[Excerpts from a dataset]
== Segment start ==

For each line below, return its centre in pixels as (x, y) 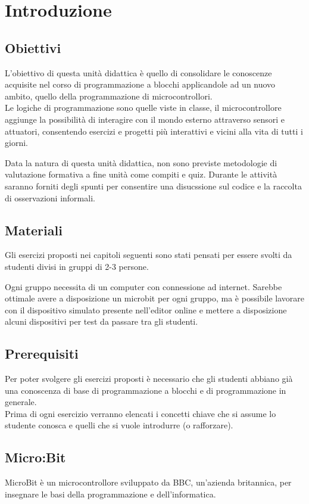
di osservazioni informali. (50, 197)
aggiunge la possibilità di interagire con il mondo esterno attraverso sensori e (145, 119)
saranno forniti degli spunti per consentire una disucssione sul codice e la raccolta (153, 186)
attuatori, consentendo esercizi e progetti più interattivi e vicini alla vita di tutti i (154, 131)
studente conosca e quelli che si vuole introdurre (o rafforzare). (119, 425)
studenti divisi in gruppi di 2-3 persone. (77, 266)
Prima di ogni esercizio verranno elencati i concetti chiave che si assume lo (141, 413)
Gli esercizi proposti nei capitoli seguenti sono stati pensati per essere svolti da (149, 255)

== Segment end ==

PROBLEM – An exact transcription of the records above is needed, with no pictures included.

ANSWER BOX –
For each line below, return its centre in pixels as (x, y) 
di osservazioni informali. (50, 197)
aggiunge la possibilità di interagire con il mondo esterno attraverso sensori e (145, 119)
saranno forniti degli spunti per consentire una disucssione sul codice e la raccolta (153, 186)
attuatori, consentendo esercizi e progetti più interattivi e vicini alla vita di tutti i (154, 131)
studente conosca e quelli che si vuole introdurre (o rafforzare). (119, 425)
studenti divisi in gruppi di 2-3 persone. (77, 266)
Prima di ogni esercizio verranno elencati i concetti chiave che si assume lo (141, 413)
Gli esercizi proposti nei capitoli seguenti sono stati pensati per essere svolti da (149, 255)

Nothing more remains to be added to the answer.